To pinpoint force-bearing residues pairs resisting the protein opening, we inspected the redistribution of mechanical stress in the VAR2CSA protein upon opening. As a way to quantify this, we used force distribution analysis. We retrieved the pair-wise force inside the protein when it was in the open state, relative to the force in the closed state. The pair-wise force drastically changed for several residue pairs, indicating a large redistribution of mechanical stress among them (Fig 4).
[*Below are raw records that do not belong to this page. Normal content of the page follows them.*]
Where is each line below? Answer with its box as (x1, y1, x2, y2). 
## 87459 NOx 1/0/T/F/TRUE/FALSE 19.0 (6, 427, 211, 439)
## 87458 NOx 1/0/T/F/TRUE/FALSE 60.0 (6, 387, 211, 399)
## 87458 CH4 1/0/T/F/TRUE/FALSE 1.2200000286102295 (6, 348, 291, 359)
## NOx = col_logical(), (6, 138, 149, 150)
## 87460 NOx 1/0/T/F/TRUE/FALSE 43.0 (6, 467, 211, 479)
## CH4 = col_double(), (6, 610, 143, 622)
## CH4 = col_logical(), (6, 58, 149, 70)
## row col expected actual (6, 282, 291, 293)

We distinguished between pairs whose interaction was largely disrupted (Fig 4A) from pairs whose interaction was not diminished (Fig 4B). In the former case, as somewhat expected, residues located at the interface of the two subregions were most notoriously affected. In particular, a large set of ionic or hydrogen-bond interactions between the DBL2X and DBL4X domains were compromised (Fig 4A). In the latter case, changes occurred more locally, i.e. separately in each subdomain (Fig 4B), and they were overall statistically less pronounced (see pairs only distinguishable for small z scores in S3 Fig). This corroborates the mechanical stability of the individual domains, which undergo very little deformation during rupture, as also observed structurally with the per-domain and per-subregion RMSDs (see Figs 3E and S1). Not surprisingly, in both cases, the unfolded C-terminal segment displayed significant changes in pair-wise force. Consequently, this analysis reveals a specific cluster of interdomain interactions, which are mechanically affected by the opening of VAR2CSA, and otherwise rather minor stress redistribution through the protein upon opening.
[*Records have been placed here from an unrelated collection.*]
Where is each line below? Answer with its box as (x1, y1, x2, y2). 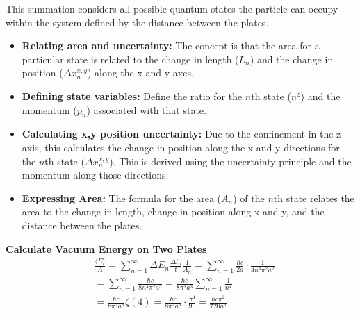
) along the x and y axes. (87, 65, 194, 80)
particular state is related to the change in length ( (22, 51, 239, 66)
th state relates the (273, 190, 354, 205)
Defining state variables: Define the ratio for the (22, 88, 243, 103)
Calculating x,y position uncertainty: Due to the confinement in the (22, 126, 334, 141)
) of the (233, 190, 265, 205)
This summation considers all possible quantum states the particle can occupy (6, 1, 338, 15)
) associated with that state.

Shown is the change in pairwise force ΔFij = 〈Fij(open)〉 − 〈Fij(closed)〉 for the pair of residues (i, j). “open” (“closed”) corresponds to the state after (before) opening of the VAR2CSA core region. ΔF is depicted as lines connecting the residues (i, j) in either a 3D or 2D representation. Two situations were considered: when the interaction between the pair residues was completely disrupted during opening (A) and when it was not (B). In the 3D representations, VAR2CSA is shown as cartoon in one of its typical open conformations (N-terminal subregion: grey and C-terminal subregion: brown). The CSA chain is depicted with spheres (green). The thickness of the black lines is proportional to |ΔF|. The points of application of force are indicated with the black arrows. In the 2D representations, the VAR2CSA amino acid sequence spans a circumference, starting with the NTS N-terminal domain and ending with the C-terminal ID3 domain. The intercalated black and gray arc segments correspond to the portion of each domain in the sequence. Here, ΔF is colored according to the color bar shown at the bottom. Accordingly, pairs that showed a pair-wise force higher in the open state are depicted in red, whereas pairs for which the force was higher in the closed state are indicated in blue. Only pairs displaying a statistically significant change are shown: score z > 0.75 in A and z > 0.5 in B (see pairs for other z values in S3 Fig) and |ΔF| > 1 pN. Residues displaying significant changes are highlighted in purple.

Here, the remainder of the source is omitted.